The Guarantor and the Issuer have filed a registration statement (including the Base Prospectus) and the Prospectus Supplement with the U.S. Securities and Exchange Commission (SEC) for the offering to which this communication relates. Before you invest, you should read the prospectus in that registration statement, the Prospectus Supplement and other documents the Guarantor and the Issuer have filed with the SEC for more complete information about this offering. You may get these documents for free by visiting EDGAR on the SEC Web site at www.sec.gov. Alternatively, the Guarantor, the Issuer and any underwriter or any dealer participating in the offering will arrange to send you the prospectus if you request it by calling toll-free: BofA Securities, Inc. toll-free at +1 800 294 1322, J.P. Morgan Securities LLC at + 1 212 834 4533, Morgan Stanley & Co. LLC toll-free at +1 866 718 1649, RBC Capital Markets, LLC toll-free at + 1 866 375 6829, UBS Securities LLC toll-free at +1 888 827 7275 and Wells Fargo Securities, LLC toll-free at + 1 800 645 3751.

We currently expect delivery of the Subordinated Notes to occur on October 22, 2019, which will be the fifth business day following the pricing of the Subordinated Notes (such settlement cycle being referred to as “T+5”).

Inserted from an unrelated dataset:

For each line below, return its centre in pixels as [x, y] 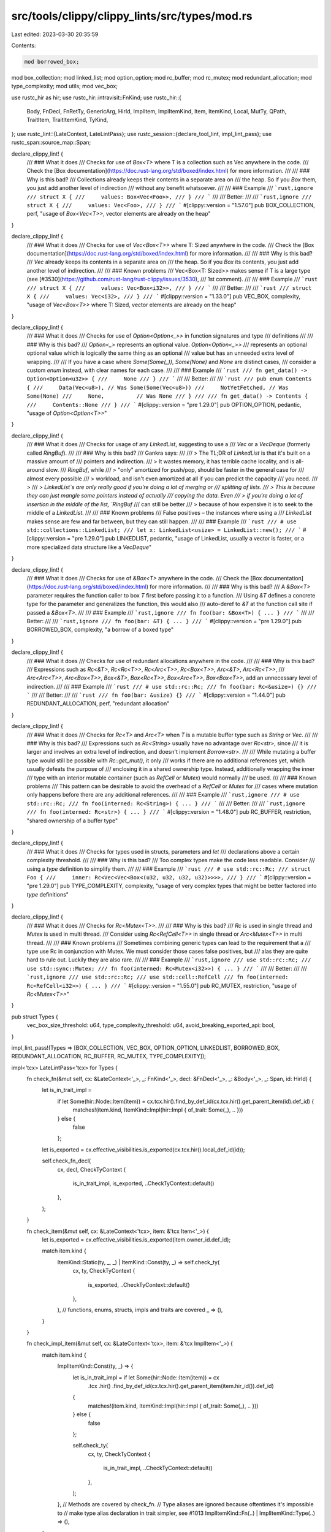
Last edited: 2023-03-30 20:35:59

Trades in the secondary market generally are required to settle in two business days, unless the parties to any such trade expressly agree otherwise. Accordingly, purchasers who wish to trade Subordinated Notes on the date of pricing or the next two succeeding business days will be required, by virtue of the fact that the Subordinated Notes initially will settle in T+5, to specify an alternate settlement cycle at the time of any such trade to prevent a failed settlement. Purchasers of Subordinated Notes who wish to trade Subordinated Notes on the date of pricing or the next two succeeding business days should consult their own advisors.

MIFID II product governance / Professional investors and ECPs only target market / PROHIBITION OF SALES TO EEA RETAIL INVESTORS – Manufacturer target market (MiFID II product governance) is eligible counterparties and professional clients only (all distribution channels). No PRIIPs key information document (KID) has been prepared as not available to retail in EEA.